-- ABOUT THIS EXERCISE --
If "text" shows up in a line of the material, return that line.

-- PROVIDED DATA --
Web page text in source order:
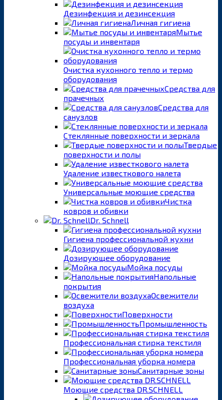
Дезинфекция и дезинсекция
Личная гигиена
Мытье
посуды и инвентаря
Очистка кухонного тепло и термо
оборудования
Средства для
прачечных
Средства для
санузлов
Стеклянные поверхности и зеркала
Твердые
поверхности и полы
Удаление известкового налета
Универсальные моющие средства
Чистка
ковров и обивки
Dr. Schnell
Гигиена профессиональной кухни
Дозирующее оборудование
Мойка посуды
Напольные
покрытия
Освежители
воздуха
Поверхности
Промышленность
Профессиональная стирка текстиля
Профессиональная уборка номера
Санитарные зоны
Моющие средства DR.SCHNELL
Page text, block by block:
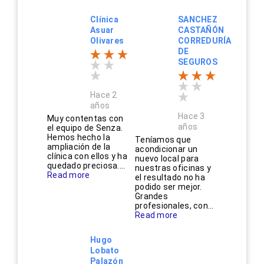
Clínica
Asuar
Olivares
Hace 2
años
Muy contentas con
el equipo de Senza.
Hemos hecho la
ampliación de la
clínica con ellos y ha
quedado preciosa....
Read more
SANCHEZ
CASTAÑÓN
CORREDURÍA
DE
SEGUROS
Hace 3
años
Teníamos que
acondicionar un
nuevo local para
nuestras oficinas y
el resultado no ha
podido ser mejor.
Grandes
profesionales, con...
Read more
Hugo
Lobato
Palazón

-- ANSWER TO THIS PROBLEM --
Web page text in source order:
Page text, block by block:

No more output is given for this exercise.